Eine Sprecherin des AOK-Bundesverbands erklärte, bis Anfang Juni seien rund 2300 Anträge auf Kostenerstattung bei AOKs eingegangen, von denen rund die Hälfte genehmigt wurde. Nicht kommunizieren wollen die AOKs die Zahl der abgelehnten beziehungsweise noch in Bearbeitung befindlichen Anträge.

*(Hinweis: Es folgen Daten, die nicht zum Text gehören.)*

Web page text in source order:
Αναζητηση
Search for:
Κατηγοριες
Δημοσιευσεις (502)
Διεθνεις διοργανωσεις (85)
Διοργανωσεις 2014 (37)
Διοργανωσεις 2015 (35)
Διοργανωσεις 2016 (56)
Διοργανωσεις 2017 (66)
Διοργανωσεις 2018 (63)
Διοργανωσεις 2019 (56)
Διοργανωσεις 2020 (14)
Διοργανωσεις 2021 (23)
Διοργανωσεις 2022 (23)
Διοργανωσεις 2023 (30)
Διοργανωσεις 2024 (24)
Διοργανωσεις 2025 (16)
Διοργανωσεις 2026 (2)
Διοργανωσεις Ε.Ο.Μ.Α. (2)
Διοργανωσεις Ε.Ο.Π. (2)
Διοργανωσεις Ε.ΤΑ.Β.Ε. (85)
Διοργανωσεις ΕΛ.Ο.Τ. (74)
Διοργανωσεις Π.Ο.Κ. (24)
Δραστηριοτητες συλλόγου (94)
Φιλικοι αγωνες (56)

Wenn Ärzte Cannabis im Rahmen der spezialisierten ambulanten Palliativversorgung verordnen, müssen Krankenkassen die Anträge innerhalb von drei Tagen bearbeiten – ansonsten bleibt ihnen bis zu fünf Wochen Zeit, wenn sie zur Klärung den Medizinischen Dienst der Krankenkassen (MDK) um ein Gutachten bitten.  

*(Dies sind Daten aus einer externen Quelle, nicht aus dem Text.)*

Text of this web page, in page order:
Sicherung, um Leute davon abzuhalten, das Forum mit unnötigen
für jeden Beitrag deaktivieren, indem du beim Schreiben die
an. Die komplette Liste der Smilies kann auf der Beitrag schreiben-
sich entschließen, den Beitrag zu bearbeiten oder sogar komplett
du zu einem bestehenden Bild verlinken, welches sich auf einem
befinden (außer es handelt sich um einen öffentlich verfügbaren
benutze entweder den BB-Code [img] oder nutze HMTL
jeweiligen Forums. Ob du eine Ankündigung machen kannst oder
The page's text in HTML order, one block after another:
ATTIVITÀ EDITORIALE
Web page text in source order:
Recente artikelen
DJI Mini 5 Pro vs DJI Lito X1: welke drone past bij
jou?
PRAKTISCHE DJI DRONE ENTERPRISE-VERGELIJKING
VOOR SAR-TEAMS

Wie viele Patienten können weiterhin Cannabis konsumieren?

Bei den AOKs würde in „fast allen Fällen“ der MDK eingeschaltet, erklärte die Pressesprecherin des AOK-Bundesverbands. Nicht bekannt sei, wie die Genehmigungsquote bei Patienten aussieht, die zuvor eine Ausnahmeregelung für den Bezug von Cannabis zu medizinischen Zwecken hatten – Mitte März handelte es sich bundesweit um rund 1100 Patienten. Auch dem Sprecher der Techniker Krankenkasse lagen hierzu keine Informationen vor. Laut „Deutschen Ärzteblatt“ berücksichtigt der MDK bei seiner Bewertung nicht, inwiefern zuvor eine Ausnahmegenehmigung erteilt worden war.

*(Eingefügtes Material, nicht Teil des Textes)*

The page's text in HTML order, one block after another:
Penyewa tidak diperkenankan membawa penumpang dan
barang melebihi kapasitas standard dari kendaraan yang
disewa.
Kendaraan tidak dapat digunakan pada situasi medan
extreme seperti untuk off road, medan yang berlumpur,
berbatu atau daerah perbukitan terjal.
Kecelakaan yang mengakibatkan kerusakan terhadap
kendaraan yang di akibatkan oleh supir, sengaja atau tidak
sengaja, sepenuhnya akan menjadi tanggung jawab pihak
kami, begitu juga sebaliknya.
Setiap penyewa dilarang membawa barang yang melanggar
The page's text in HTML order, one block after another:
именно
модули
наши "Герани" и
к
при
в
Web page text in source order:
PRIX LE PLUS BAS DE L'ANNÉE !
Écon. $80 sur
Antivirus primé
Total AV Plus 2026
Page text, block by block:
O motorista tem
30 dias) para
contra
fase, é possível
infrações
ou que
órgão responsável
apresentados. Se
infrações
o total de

Einige Ärzte hatten berichtet, dass Kassen die Kostenerstattung bei diesen Patienten nur sehr zögerlich bewilligen – laut dem Münchener Unternehmensgründer Vaclav Cerveny, der im Herbst in der bayerischen Hauptstadt ein Cannabis-Zentrum zur Beratung und Behandlung von Patienten aufbauen will, ist dies nur bei 20 bis 30 Prozent der Patienten der Fall.

Wie die ABDA im Juni bekannt gegeben hatte, haben Apotheken in den letzten drei Märzwochen mehr als 500 Mal Cannabisblüten auf Rezept abgegeben. Von Anfang 2011 bis Ende Juni 2016 wurden in Deutschland laut Bundesregierung 233,3 Kilogramm Medizinal-Cannabis-Blüten abgegeben, von Juli 2016 bis April 2017 waren es sogar insgesamt 148,6 Kilogramm, wie aus einer Anfrage der Linken hervorgeht. Dabei wurde im Dezember 2016 mit 17,3 Kilogramm die größte Menge in Apotheken abgegeben, während es in den ersten Monaten dieses Jahres etwas weniger war. Im April 2017 sank die Zahl auf 11,4 Kilogramm – wobei diese Menge nur die früheren Ausnahmegenehmigungen und nicht die Verschreibungen auf Betäubungsmittel-Rezept erfasst.